突然変異誘導されたポリヌクレオチド配列のコレクション中に、
（ａ）終止コドンおよび／または
（ｂ）二次構造を乱すアミノ酸
を含めないように前記オリゴヌクレオチドを設計する、請求項８記載の方法。
突然変異誘導されたポリヌクレオチド配列のコレクション中に、
（ａ）トランジション変異または
（ｂ）トランスバージョン変異
をもたらすように前記オリゴヌクレオチドを設計する、請求項８記載の方法。
ステップ（ｉ）で作製した一本鎖断片のうち前記オリゴヌクレオチドとライゲーションしていないものを、エキソヌクレアーゼを用いて除去する、請求項８記載の方法。
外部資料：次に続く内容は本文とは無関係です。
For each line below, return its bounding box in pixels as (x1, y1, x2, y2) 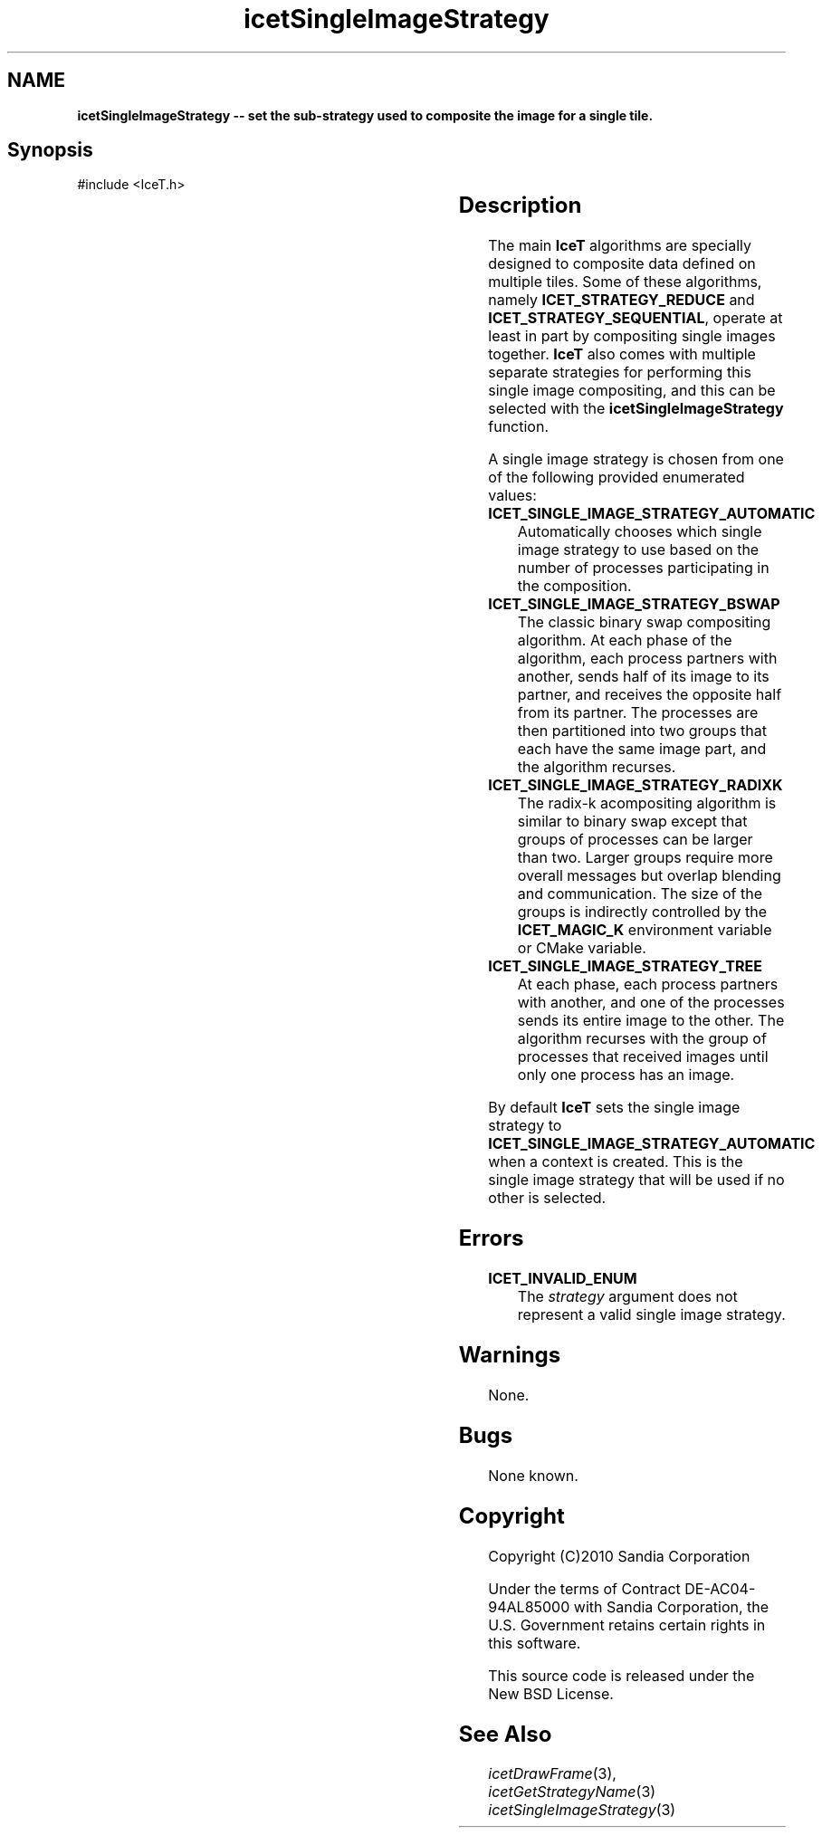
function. (488, 417, 550, 436)
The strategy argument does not (517, 1287, 738, 1306)
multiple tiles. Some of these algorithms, (488, 272, 762, 291)
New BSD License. (488, 1684, 614, 1703)
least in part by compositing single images (488, 327, 776, 346)
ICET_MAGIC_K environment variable (517, 921, 772, 940)
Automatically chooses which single (517, 522, 762, 541)
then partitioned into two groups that (517, 722, 768, 741)
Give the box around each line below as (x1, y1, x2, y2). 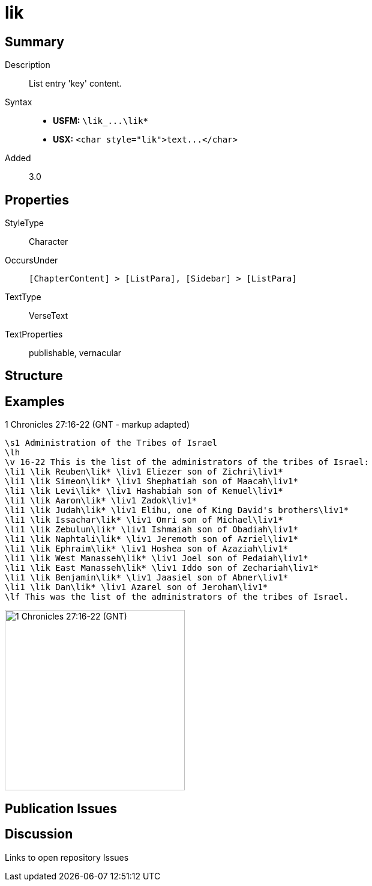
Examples (5, 393, 65, 409)
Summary (5, 34, 64, 49)
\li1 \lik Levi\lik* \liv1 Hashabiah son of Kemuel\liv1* (5, 486, 283, 496)
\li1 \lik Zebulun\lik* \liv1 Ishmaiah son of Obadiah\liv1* (5, 525, 298, 535)
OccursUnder (5, 255, 58, 266)
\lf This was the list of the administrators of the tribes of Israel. (5, 592, 349, 602)
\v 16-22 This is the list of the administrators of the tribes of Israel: (5, 457, 369, 467)
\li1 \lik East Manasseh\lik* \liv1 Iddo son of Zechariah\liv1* (5, 563, 319, 573)
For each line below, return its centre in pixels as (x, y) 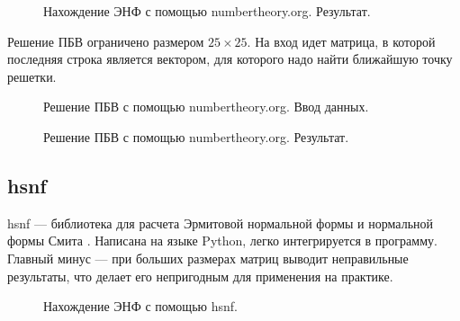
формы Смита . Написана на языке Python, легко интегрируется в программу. (222, 241)
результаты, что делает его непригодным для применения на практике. (200, 276)
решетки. (32, 76)
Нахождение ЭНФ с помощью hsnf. (140, 306)
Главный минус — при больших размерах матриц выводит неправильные (208, 258)
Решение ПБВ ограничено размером (106, 41)
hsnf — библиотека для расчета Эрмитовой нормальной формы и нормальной (221, 223)
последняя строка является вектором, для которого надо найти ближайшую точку (230, 59)
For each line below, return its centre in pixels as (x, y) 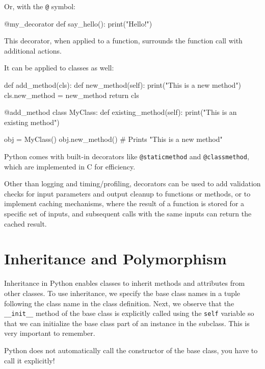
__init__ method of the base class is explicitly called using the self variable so (129, 313)
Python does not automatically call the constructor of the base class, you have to (131, 350)
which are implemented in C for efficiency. (70, 166)
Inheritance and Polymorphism (115, 259)
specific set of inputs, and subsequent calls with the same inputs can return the (128, 214)
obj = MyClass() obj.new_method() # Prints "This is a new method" (113, 139)
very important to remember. (50, 333)
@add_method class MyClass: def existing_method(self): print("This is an (121, 112)

ステップ（ｉｉｉ）での伸長をＰＣＲ反応により行う、請求項１記載の方法。
ステップ（ｉｉｉ）が、マスター配列の（＋）鎖の下流にアニーリングするプライマーを用いた、マスター配列を有する二本鎖プラスミドからの（−）一本鎖プラスミドポリヌクレオチド配列の合成、ならびに当該（−）ｓｓ−プラスミドポリヌクレオチド配列とステップ（ｉｉ）で作製した（＋）鎖とのアニーリング、および（＋）鎖の伸長、を含んでなる、請求項１記載の方法。
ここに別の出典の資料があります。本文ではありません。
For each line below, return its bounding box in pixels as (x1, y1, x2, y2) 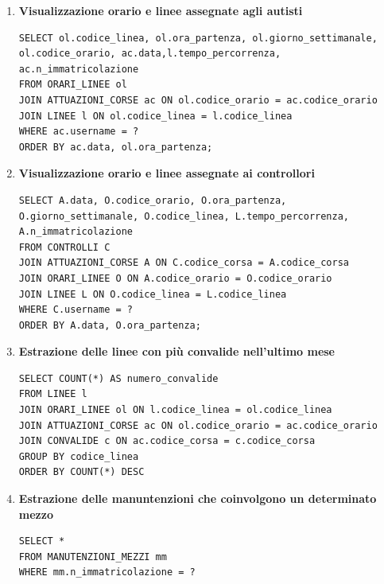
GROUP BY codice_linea (18, 450, 139, 462)
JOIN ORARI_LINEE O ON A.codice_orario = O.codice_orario (18, 272, 332, 284)
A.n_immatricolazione (18, 226, 133, 238)
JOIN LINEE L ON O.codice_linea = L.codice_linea (18, 288, 287, 300)
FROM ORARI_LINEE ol (18, 79, 127, 91)
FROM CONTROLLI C (18, 241, 111, 253)
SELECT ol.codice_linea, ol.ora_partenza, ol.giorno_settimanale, (18, 32, 378, 44)
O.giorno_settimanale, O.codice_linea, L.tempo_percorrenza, (18, 210, 350, 222)
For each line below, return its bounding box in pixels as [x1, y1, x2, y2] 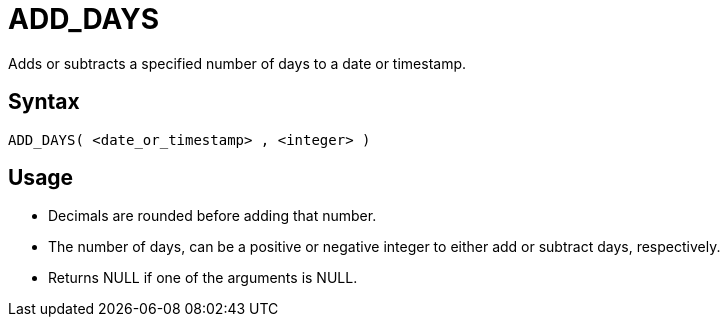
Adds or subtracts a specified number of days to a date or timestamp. [8, 54, 467, 72]
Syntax [8, 89, 80, 115]
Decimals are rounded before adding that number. [48, 207, 377, 225]
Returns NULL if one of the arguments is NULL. [48, 269, 358, 287]
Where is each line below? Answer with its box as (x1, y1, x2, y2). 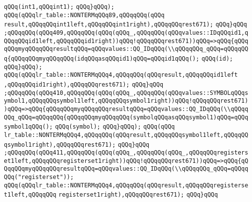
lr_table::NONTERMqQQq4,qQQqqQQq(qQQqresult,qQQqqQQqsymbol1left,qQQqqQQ (4, 131, 249, 138)
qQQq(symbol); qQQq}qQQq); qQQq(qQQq (55, 123, 175, 131)
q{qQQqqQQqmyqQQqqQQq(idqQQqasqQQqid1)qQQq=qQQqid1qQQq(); (4, 55, 199, 62)
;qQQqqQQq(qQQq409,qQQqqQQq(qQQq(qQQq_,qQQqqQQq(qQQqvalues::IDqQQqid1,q (4, 29, 249, 36)
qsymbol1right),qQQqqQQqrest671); (4, 141, 116, 148)
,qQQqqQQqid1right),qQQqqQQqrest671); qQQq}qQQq (4, 81, 163, 88)
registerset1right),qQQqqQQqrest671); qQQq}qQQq (58, 191, 218, 199)
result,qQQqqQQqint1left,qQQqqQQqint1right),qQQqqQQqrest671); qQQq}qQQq (4, 21, 247, 28)
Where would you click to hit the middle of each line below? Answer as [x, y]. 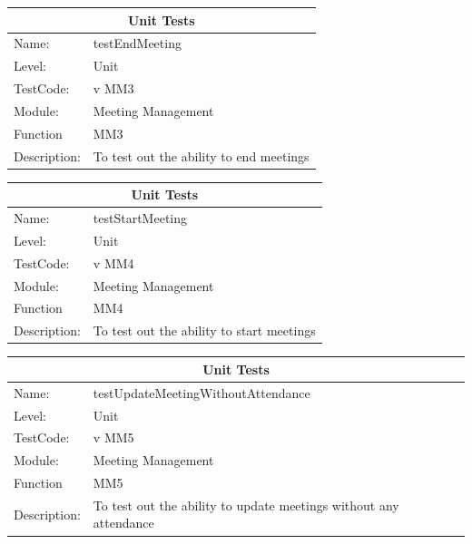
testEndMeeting [137, 43]
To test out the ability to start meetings [204, 330]
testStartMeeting [140, 218]
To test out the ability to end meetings [201, 155]
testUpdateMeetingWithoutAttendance [202, 392]
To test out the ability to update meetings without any [246, 505]
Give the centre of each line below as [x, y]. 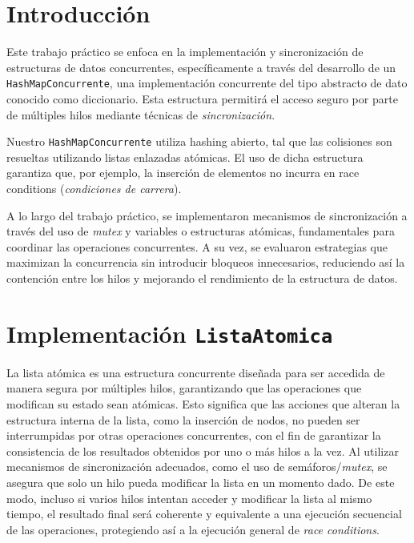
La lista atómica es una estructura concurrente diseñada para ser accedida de [196, 372]
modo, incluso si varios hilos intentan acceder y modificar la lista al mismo [189, 498]
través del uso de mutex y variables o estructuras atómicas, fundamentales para [201, 231]
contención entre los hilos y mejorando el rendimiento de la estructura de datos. [202, 278]
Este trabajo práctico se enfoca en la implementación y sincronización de [185, 52]
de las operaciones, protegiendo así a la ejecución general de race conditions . [193, 529]
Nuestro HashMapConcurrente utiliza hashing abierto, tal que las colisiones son [199, 141]
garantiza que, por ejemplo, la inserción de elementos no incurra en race [183, 173]
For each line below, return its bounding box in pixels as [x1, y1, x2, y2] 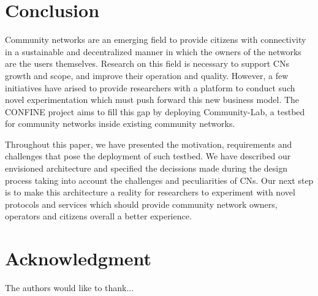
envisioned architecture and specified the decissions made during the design [5, 162, 288, 175]
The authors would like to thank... [5, 281, 134, 294]
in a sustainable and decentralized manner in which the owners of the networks [5, 45, 301, 58]
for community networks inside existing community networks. [5, 117, 235, 130]
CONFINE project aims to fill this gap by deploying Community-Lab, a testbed [5, 105, 305, 118]
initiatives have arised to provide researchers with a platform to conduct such [5, 81, 295, 94]
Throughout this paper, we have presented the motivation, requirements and [5, 137, 292, 150]
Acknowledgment [5, 246, 151, 271]
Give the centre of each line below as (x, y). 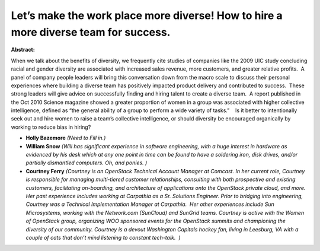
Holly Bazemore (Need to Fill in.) (66, 138)
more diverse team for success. (91, 32)
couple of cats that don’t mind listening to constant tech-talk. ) (103, 237)
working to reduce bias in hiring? (51, 127)
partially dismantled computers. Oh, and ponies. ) (87, 163)
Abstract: (23, 50)
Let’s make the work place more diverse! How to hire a (147, 15)
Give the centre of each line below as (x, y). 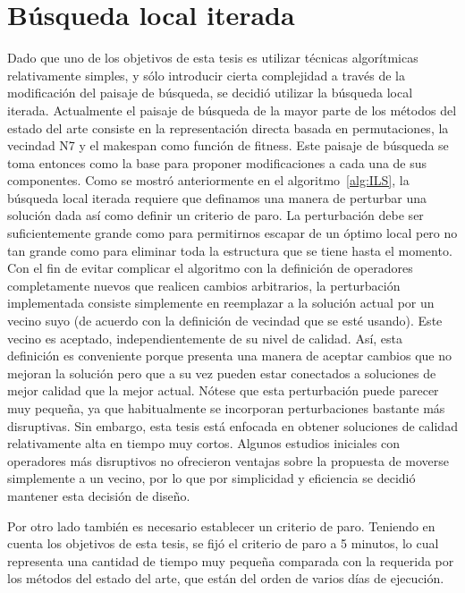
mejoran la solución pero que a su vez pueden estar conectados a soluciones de (222, 373)
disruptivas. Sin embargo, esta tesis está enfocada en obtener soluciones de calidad (232, 425)
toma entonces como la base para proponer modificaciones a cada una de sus (217, 162)
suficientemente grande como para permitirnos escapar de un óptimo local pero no (232, 233)
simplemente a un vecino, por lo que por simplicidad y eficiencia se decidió (211, 478)
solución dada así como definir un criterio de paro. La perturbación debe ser (216, 215)
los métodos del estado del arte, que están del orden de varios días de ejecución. (226, 578)
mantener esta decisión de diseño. (99, 495)

ステップ（ｉｉｉ）が、ウラシルおよび標準ヌクレオチドの存在下での、マスター配列の（＋）鎖の下流にアニーリングするプライマーを用いた、マスター配列を有する（−）一本鎖プラスミドの合成、およびステップ（ｉｉ）で作製した（＋）鎖の伸長後に、ウラシルを有する（−）一本鎖プラスミドを、ウラシルグリコシラーゼを用いて消化すること、を含んでなる、請求項１記載の方法。
ステップ（ｉｉｉ）で作製した（＋）鎖に対して相補的な（−）鎖を合成するために、ステップ（ｉｉｉ）の後にＰＣＲ増幅を用い、それにより突然変異を有する二本鎖マスター配列をもたらす、請求項１記載の方法。